A new bill, Senate Bill 1667, has been sent to the Governor’s desk and could soon bring meaningful updates to the Illinois Trust Code. If signed into law, this legislation would create additional obligations for trustees, especially regarding document retention and the recovery of unclaimed trust assets. These proposed changes reflect a broader movement to modernize trust administration and promote long-term accountability.
At the heart of the bill are two key provisions. First, trustees would be required to keep a copy of the trust instrument for a minimum of seven years after the trust has terminated. This post-termination retention period helps preserve essential records that could become critical in the event of future questions, disputes, or beneficiary claims. Second, trustees would be obligated to conduct a reasonable search for any trust property that has been reported to the Illinois State Treasurer as unclaimed. This requirement is designed to ensure that assets do not slip through the cracks or go unclaimed due to administrative oversight.

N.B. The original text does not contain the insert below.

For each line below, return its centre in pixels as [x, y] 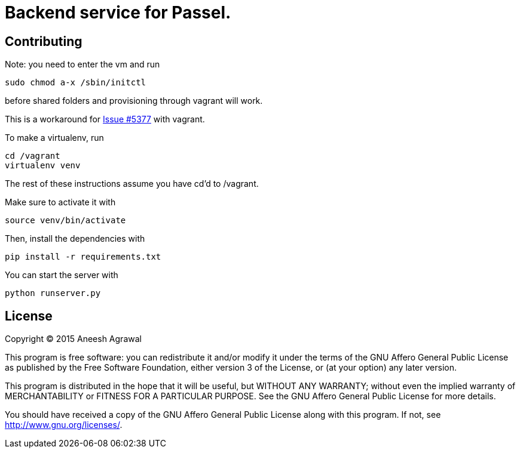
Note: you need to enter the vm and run [82, 64]
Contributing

Together, these changes aim to enhance transparency, reduce the likelihood of lost or forgotten property, and protect the interests of beneficiaries even after the trust’s formal duties have ended. As trust assets become increasingly diverse, and as more accounts
and investments go digital, these obligations reflect the need for continued diligence well beyond the final distribution.
Trustees should take particular note of this bill because it emphasizes the ongoing nature of their responsibilities. Even after a trust has been fully distributed, the duty to maintain records and locate unclaimed assets doesn’t automatically end. The law would
codify that trustees must preserve key information and take active steps to identify assets that may have been turned over to the state. This could include items such as dormant bank accounts, long-forgotten stock holdings, or digital assets that were not
included in final accountings.
As of now, the Governor has a limited window to sign or veto the bill. If no action is taken within the designated period, and the General Assembly remains out of session, the bill will be automatically vetoed. Trustees, estate attorneys, and fiduciaries should
begin thinking about how these changes might affect their administrative practices, particularly in how trust documents are archived and how property flagged as unclaimed is monitored.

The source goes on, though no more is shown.